Ativista da Coin em Transição vende frutas, verduras e esponjas do mar no mercado de Málaga Comum. Foto: Inés Benítez/IPS
Málaga, Espanha, 8/4/2013 – Pão de farinha integral de centeio, alface e acelga são alguns dos produtos oferecidos no pequeno mercado ecológico da horta urbana El Caminito, nesta cidade espanhola, com preços fixados em “comum”, uma das mais de 30 moedas sociais que circulam neste país.

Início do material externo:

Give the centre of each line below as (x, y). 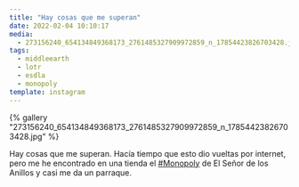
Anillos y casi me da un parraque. (70, 172)
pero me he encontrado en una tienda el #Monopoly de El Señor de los (139, 163)
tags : (19, 51)
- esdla (32, 76)
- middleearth (43, 59)
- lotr (29, 68)
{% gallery (28, 118)
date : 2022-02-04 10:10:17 (59, 26)
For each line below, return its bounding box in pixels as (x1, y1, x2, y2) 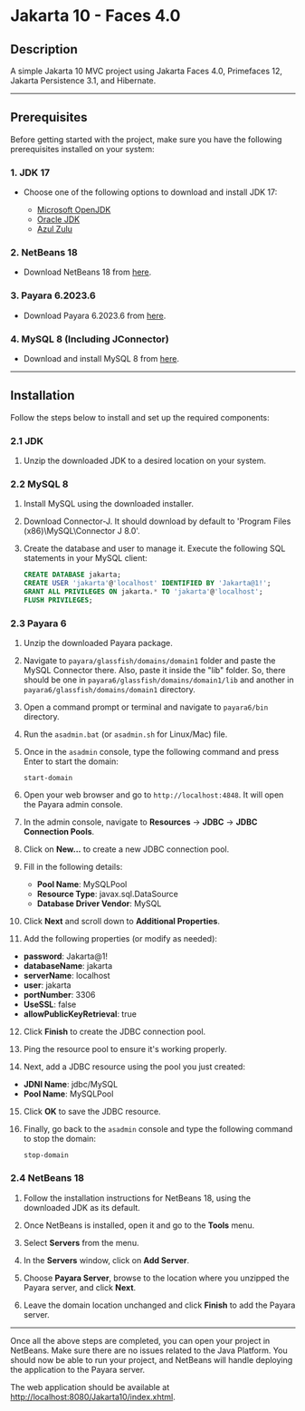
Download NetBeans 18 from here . (23, 266, 152, 277)
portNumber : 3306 (23, 990, 96, 1000)
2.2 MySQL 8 (10, 478, 69, 490)
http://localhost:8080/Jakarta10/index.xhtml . (10, 1391, 176, 1402)
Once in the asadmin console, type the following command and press (23, 747, 280, 758)
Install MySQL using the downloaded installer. (23, 498, 194, 509)
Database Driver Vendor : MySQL (36, 898, 162, 909)
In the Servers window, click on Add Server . (23, 1254, 190, 1265)
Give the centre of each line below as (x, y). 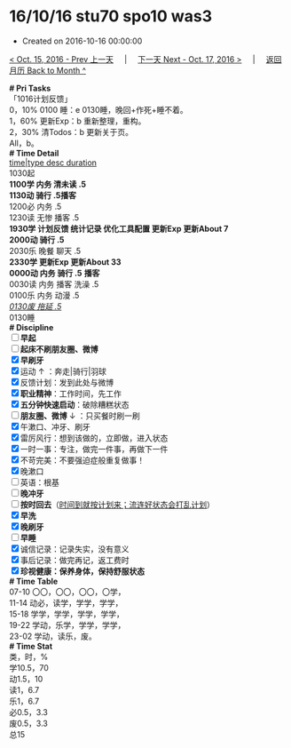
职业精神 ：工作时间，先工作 (71, 394)
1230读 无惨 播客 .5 (44, 217)
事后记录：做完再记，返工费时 (75, 560)
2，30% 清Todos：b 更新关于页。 (71, 131)
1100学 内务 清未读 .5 (48, 184)
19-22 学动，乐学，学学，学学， (67, 625)
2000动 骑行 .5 (37, 239)
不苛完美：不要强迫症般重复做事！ (83, 460)
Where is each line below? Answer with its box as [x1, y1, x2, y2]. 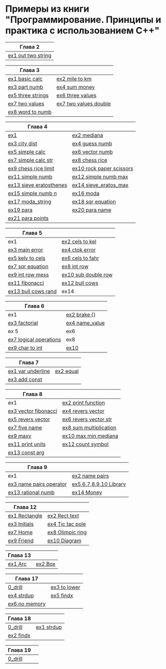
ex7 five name [8, 424, 42, 431]
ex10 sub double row [61, 271, 113, 278]
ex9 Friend [8, 537, 34, 544]
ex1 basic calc [8, 75, 43, 82]
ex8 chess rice [72, 156, 108, 163]
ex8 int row [61, 262, 88, 270]
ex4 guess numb [72, 140, 112, 147]
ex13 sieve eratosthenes [8, 181, 67, 188]
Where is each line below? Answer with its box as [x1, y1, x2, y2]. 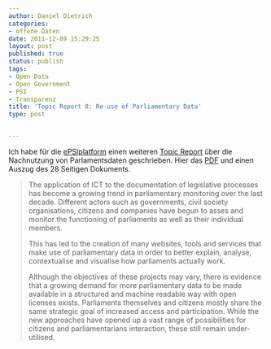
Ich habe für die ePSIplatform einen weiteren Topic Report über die [8, 147, 233, 156]
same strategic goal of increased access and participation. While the [28, 307, 259, 316]
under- [227, 324, 251, 334]
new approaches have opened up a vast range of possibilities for [28, 315, 247, 325]
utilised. [28, 333, 55, 342]
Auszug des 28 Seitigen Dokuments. [8, 164, 131, 173]
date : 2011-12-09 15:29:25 [8, 34, 100, 43]
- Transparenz [8, 95, 57, 103]
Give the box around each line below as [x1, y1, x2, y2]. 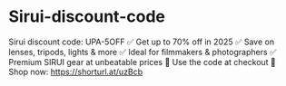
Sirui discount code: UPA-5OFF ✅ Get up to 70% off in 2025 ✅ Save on [8, 36, 274, 47]
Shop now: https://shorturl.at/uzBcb [8, 66, 143, 77]
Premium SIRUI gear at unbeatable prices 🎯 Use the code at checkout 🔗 [8, 56, 276, 67]
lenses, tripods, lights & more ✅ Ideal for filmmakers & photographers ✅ [8, 46, 277, 57]
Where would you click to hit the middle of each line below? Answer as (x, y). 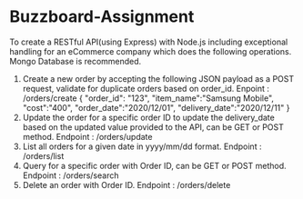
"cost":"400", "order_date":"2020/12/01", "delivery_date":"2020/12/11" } (156, 107)
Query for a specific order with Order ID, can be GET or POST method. (154, 165)
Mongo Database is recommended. (76, 61)
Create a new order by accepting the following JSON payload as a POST (158, 78)
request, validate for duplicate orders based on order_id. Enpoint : (146, 88)
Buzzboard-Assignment (102, 17)
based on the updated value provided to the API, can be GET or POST (153, 127)
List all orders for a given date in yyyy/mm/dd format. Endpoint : (142, 146)
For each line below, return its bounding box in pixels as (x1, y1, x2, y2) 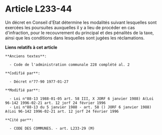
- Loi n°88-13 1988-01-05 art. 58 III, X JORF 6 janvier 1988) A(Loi (9, 96, 154, 101)
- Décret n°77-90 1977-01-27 (9, 79, 69, 84)
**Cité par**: (5, 118, 34, 122)
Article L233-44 (5, 3, 72, 15)
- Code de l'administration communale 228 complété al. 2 (9, 62, 130, 67)
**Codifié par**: (5, 70, 40, 76)
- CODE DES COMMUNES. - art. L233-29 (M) (9, 126, 95, 131)
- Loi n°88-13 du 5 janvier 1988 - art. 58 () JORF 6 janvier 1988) (9, 104, 152, 110)
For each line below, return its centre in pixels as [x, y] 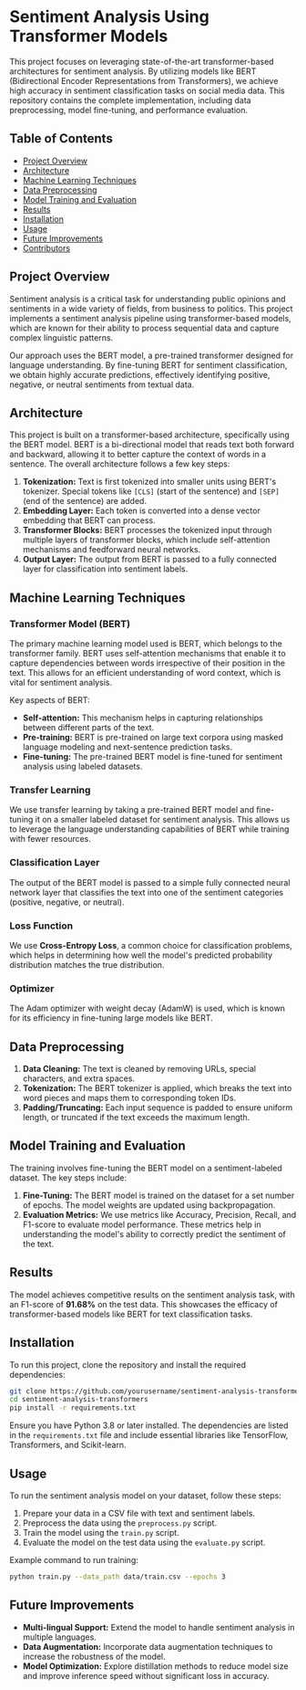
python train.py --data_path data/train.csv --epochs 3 [117, 1577]
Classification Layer [55, 863]
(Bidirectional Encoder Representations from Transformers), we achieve [144, 80]
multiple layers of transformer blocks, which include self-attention [146, 540]
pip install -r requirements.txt [73, 1408]
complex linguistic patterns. [61, 337]
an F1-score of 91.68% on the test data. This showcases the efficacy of [144, 1304]
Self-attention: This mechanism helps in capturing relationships [143, 718]
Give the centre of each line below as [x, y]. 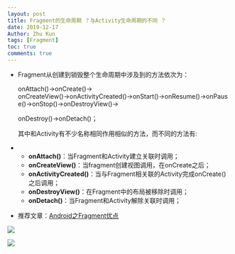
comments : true [30, 54]
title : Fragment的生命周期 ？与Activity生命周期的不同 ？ [87, 21]
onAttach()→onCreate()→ [55, 89]
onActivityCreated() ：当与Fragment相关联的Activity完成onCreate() [127, 174]
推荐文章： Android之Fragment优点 [68, 215]
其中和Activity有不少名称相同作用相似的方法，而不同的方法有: [107, 133]
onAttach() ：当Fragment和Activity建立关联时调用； [104, 156]
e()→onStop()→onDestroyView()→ [68, 104]
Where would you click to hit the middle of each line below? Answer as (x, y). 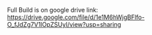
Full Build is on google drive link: (53, 10)
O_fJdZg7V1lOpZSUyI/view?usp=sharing (64, 24)
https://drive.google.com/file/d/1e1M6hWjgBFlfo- (76, 17)
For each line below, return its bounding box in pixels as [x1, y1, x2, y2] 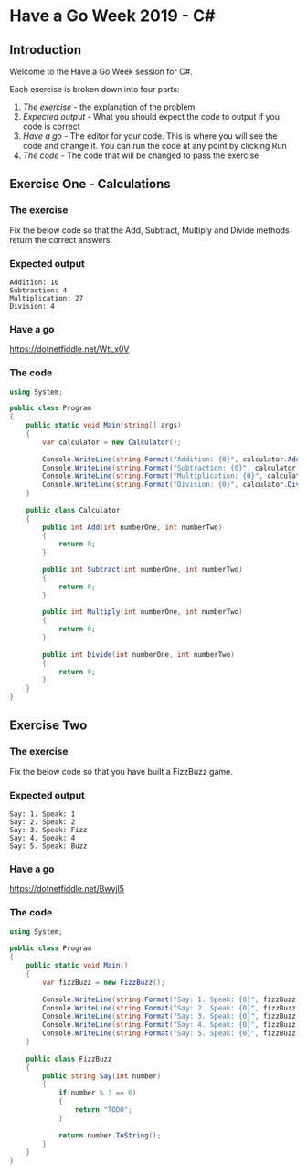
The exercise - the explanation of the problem [22, 101, 196, 112]
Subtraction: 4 [9, 285, 68, 295]
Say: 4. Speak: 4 [9, 833, 76, 843]
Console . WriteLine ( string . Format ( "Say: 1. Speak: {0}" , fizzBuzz [42, 995, 297, 1004]
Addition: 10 [9, 278, 59, 287]
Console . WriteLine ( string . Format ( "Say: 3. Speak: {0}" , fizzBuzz [42, 1011, 297, 1021]
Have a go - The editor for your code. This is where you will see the [22, 131, 278, 142]
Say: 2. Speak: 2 [9, 818, 76, 827]
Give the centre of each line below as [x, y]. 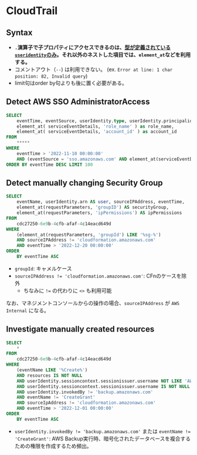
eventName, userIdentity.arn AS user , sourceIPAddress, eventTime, [101, 202]
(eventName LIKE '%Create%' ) [52, 370]
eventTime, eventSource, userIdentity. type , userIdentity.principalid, [106, 121]
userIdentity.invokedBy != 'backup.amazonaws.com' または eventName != [103, 431]
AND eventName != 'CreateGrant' [56, 397]
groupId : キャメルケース [43, 268]
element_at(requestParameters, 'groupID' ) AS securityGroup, [93, 208]
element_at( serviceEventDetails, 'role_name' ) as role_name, [96, 126]
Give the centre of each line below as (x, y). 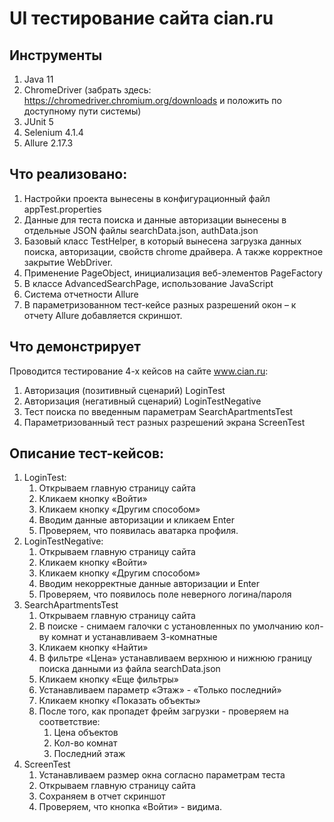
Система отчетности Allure (81, 294)
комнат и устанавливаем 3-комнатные (134, 637)
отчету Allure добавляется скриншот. (103, 315)
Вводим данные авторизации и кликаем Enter (136, 520)
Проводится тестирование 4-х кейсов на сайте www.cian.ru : (139, 371)
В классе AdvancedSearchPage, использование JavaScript (148, 283)
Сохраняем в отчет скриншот (102, 796)
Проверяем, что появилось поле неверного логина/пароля (165, 594)
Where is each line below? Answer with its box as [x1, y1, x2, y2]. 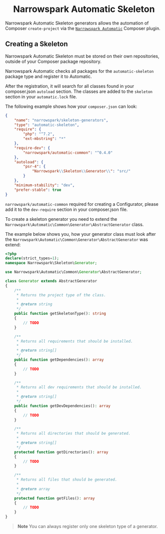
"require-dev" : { [14, 145, 50, 150]
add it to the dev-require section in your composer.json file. [5, 206, 128, 212]
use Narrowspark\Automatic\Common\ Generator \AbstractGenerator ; [5, 270, 142, 275]
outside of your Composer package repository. [5, 58, 101, 64]
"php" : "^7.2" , [23, 131, 55, 137]
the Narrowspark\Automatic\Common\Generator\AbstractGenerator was [5, 236, 148, 242]
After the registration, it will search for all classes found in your [5, 83, 134, 89]
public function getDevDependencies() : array [14, 403, 111, 408]
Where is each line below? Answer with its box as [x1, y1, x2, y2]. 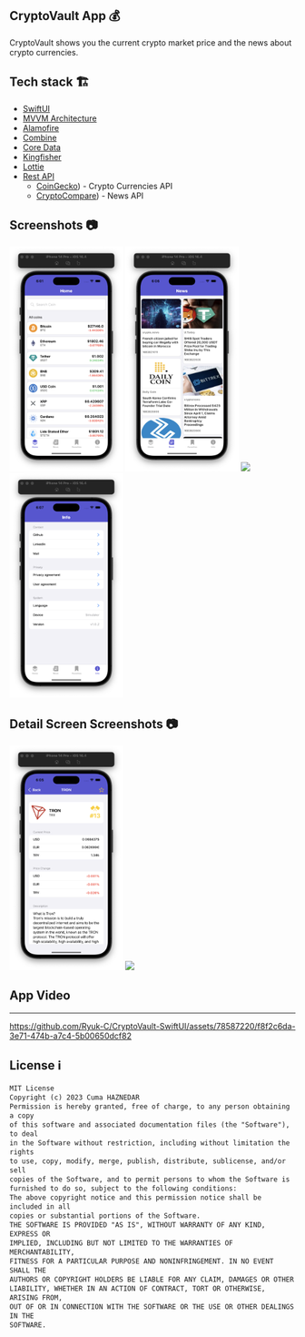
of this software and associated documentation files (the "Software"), [9, 1119, 290, 1129]
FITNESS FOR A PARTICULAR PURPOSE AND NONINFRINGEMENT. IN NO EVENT [9, 1256, 274, 1266]
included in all [9, 1201, 71, 1211]
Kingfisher [22, 151, 62, 162]
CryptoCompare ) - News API [35, 190, 144, 201]
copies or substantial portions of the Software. [9, 1210, 202, 1221]
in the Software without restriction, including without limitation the [9, 1138, 290, 1148]
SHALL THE [9, 1265, 47, 1275]
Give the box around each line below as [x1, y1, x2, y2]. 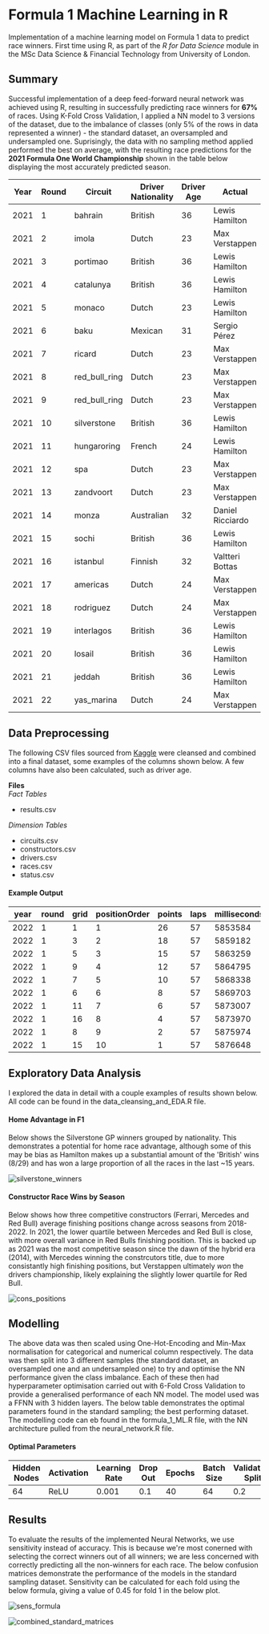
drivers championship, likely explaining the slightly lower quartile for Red [8, 1270, 247, 1279]
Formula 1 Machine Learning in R [8, 6, 228, 24]
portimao [74, 255, 109, 266]
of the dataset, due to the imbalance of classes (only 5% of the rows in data [8, 119, 259, 129]
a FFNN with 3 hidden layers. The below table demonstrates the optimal [8, 1398, 245, 1408]
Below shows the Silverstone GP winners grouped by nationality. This [8, 1132, 237, 1142]
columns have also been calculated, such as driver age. [8, 765, 192, 774]
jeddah [74, 671, 100, 682]
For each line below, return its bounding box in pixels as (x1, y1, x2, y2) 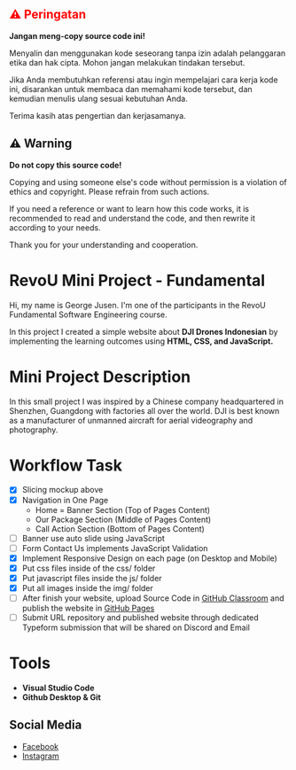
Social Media (9, 718, 82, 733)
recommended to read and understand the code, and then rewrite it (9, 213, 255, 223)
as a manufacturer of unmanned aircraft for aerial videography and (9, 415, 253, 425)
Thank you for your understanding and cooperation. (9, 239, 199, 250)
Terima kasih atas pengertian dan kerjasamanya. (9, 110, 186, 121)
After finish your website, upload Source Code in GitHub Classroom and (21, 593, 285, 603)
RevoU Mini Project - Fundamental (9, 270, 266, 291)
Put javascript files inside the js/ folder (21, 572, 162, 583)
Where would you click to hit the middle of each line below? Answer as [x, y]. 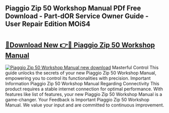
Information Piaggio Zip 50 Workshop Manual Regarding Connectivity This [82, 83]
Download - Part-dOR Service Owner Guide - [77, 16]
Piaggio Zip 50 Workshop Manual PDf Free [73, 8]
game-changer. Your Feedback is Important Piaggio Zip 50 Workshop [77, 100]
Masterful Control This [135, 67]
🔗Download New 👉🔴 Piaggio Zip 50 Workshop [80, 45]
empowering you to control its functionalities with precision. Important [78, 78]
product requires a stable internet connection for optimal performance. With [84, 89]
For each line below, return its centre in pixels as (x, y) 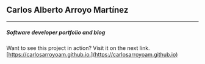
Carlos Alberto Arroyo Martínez (67, 10)
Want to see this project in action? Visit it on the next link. (78, 48)
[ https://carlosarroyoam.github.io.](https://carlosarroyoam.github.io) (92, 54)
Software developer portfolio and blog (56, 32)
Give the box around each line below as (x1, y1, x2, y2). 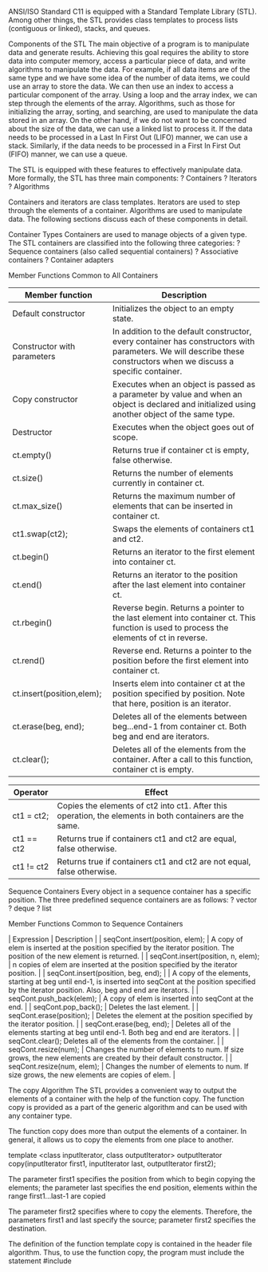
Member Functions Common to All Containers (8, 271, 159, 280)
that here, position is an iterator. (112, 698, 231, 709)
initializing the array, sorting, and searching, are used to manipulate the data (8, 107, 258, 117)
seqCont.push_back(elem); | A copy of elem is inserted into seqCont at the (8, 994, 254, 1003)
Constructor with (12, 341, 76, 352)
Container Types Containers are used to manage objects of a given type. (8, 230, 247, 239)
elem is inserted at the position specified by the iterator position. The (8, 943, 235, 952)
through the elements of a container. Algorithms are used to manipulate (8, 206, 243, 215)

“O objetivo é buscar uma alternativa para a chaga do capitalismo selvagem e semear a base de uma sociedade mais justa e solidária”, disse à IPS o ativista David Chapman, da plataforma Málaga Comum, a rede responsável pelo mercado e pela qual mais de 700 usuários registrados podem trocar bens e serviços usando o comum como moeda e postando as transações na internet.
Na Espanha coexistem mais de 30 moedas locais complementares ao euro, “ferramentas que permitem o empoderamento das comunidades mediante a troca de produtos e serviços e criação de mercados paralelos”, explicou à IPS o economista e escritor Julio Gisbert.
O comum, o laço e o coín, em Málaga; o puma, em Sevilha; o zoquito, em Jerez de la Frontera, Cádiz; a pita em Almería; e a justa em Granada, todas no sul da Espanha, são algumas das denominações que compartilham por todo o país a missão de dinamizar a economia local e caminhar para um modelo econômico e produtivo mais sustentável.
A Rede de Moeda Social Puma foi lançada há um ano no Centro Velho de Sevilha como um sistema de crédito mútuo entre pessoas, e busca “relançar e relocalizar a economia desta zona da cidade e criar comunidade”, contou à IPS a moradora Natalia Calzadilla, uma de suas integrantes e produtora de geleia de verduras.
O usuários do puma contam com um sistema físico de cartilhas onde consta o valor das transações de bens e serviços. Também apresentam suas ofertas e demandas no Sistema de Intercâmbio Coletivo (CES), uma plataforma que nasceu em 2002 na Cidade do Cabo, na África do Sul, que serve para as transações com moedas sociais ou tempo em 56 países.
Em Madri se comercializa com o boniato, em Bilbao, ao norte, com os bilbodirus, e em Girona, no nordeste, com o euro res. O euro res foi criado na Bélgica há mais de 15 anos com o mesmo valor que o euro e funciona em uma rede de aproximadamente cinco mil pequenas e médias empresas, da qual também podem participar particulares, como explica em sua página na internet.
O perfil dos usuários destas moedas alternativas é muito amplo. “Há massagistas, médicos, eletricistas, advogados, professores… A qualidade da oferta é incrível”, detalhou Chapman. A Rede Puma, integrada por estudantes, desempregados, profissionais e comerciantes, impulsiona a criatividade, o desenvolvimento de novas habilidades e proporciona apoio moral e autoestima aos seus integrantes, pontuou Calzadilla.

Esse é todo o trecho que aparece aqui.